Says in the details that it supports EPP mode but a reviewer said, "Doesn't offer a regular (DOS) LPT port. Doesn't use standard LTP1/2/3 interrupt and port addresses so its not usable to interface to a device that requires them. It didn't work with my universal chip programmer." Now there's a chance that this reviewer didn't have it configured correctly, but then there's a chance that I just wont be able to use my programmers with it. $66 is a steep price to pay only to find out it doesn't work.

There are a lot of these ExpressCard parallel adapters on eBay for a lot less money, but I have no idea whether they would work for my needs or not. Has any one had any experience with this? I would very much like to ditch my old PC in favor of my laptop. Are there any other type of adapter that would get me a parallel port on my laptop? I would need something that is compatible with Win7 64-bit.

Also, I'm not too fimiliar with these ExpressCard slots. My laptop has an ExpressCard/54 slot but I read that it can also accept ExpressCard/34 cards. Is this true? I've never used an ExpressCard before.

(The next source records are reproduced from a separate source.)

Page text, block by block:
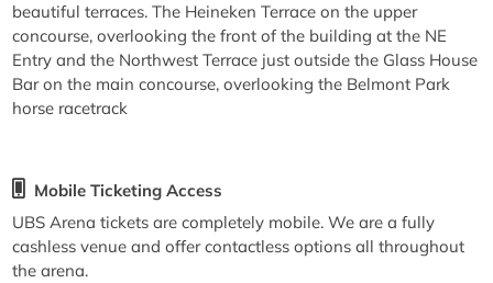
beautiful terraces. The Heineken Terrace on the upper
concourse, overlooking the front of the building at the NE
Entry and the Northwest Terrace just outside the Glass House
Bar on the main concourse, overlooking the Belmont Park
horse racetrack
Mobile Ticketing Access
UBS Arena tickets are completely mobile. We are a fully
cashless venue and offer contactless options all throughout
the arena.
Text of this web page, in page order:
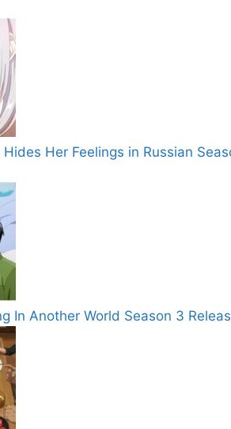
Her Feelings in Russian
In Another World Season 3
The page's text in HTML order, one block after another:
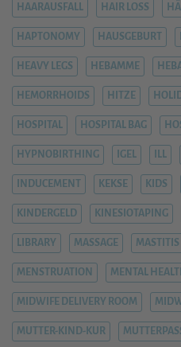
HAARAUSFALL HAIR LOSS
HAPTONOMY HAUSGEBURT
HEAVY LEGS HEBAMME
HEMORRHOIDS HITZE
HOSPITAL HOSPITAL BAG
HYPNOBIRTHING IGEL ILL
INDUCEMENT KEKSE KIDS
KINDERGELD KINESIOTAPING
LIBRARY MASSAGE MASTITIS
MENSTRUATION MENTAL
MIDWIFE DELIVERY ROOM
MUTTER-KIND-KUR

Thanks for any help on the matter!


----------



## managed (May 24, 2003)

Some laptops have 'docking stations' with extra connectors, often a parallel port is included.

What laptop is it ?


----------



## Ziggy587 (Sep 23, 2005)

It's an HP Pavilion dv6-2150us. It has a port called "expansion port 3" which I believe is used for docking stations and port replicators. I'm not seeing any products for it that have a parallel port though. Maybe my Google Fu is poor, I've been told that before.


----------



## Ziggy587 (Sep 23, 2005)

I looked around for compatible docking stations and port replicators for my laptop. It seems that none of them have a parallel port. The only docking stations I was able to find with parallel ports on them were for older laptops and not compatible with mine. 

Does any one know of a product I can use? At this point I might have to risk getting one of those ExpressCard and crossing my fingers.


----------



## K7M (Feb 27, 2000)

I use a Targus pa090 (they have other models as well) port replicator. I don't know if it will work in your application or not. i use it with a printer and a vinyl cutter with no problems.


----------



## Ziggy587 (Sep 23, 2005)

Thanks for the info. I took a look at it, seems nice, but haven't found any info on the parallel port (other than it HAS one). I guess it would be the same risk as as the ExpressCard adapters I've found.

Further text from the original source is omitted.